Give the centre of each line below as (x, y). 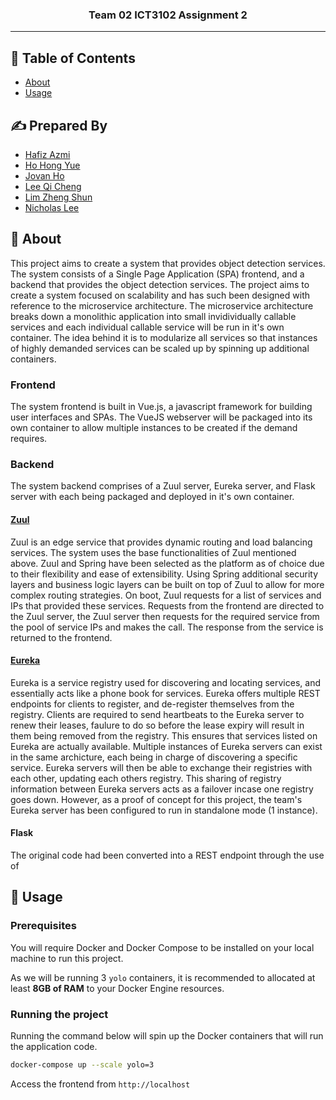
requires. (29, 439)
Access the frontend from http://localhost (100, 1084)
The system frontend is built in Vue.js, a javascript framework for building (161, 407)
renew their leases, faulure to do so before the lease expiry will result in (157, 725)
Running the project (59, 1014)
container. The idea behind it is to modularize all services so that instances (164, 337)
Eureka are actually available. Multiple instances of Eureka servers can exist (166, 746)
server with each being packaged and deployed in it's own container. (152, 497)

━━━━━━━━━━━━━━━━━━━━━━━━━━━━━━

BRIEF |
Among the lines of the preceding data, which ones hold the word "instances"? List them.

YOUR RESPONSE |
container. The idea behind it is to modularize all services so that instances (164, 337)
Eureka are actually available. Multiple instances of Eureka servers can exist (166, 746)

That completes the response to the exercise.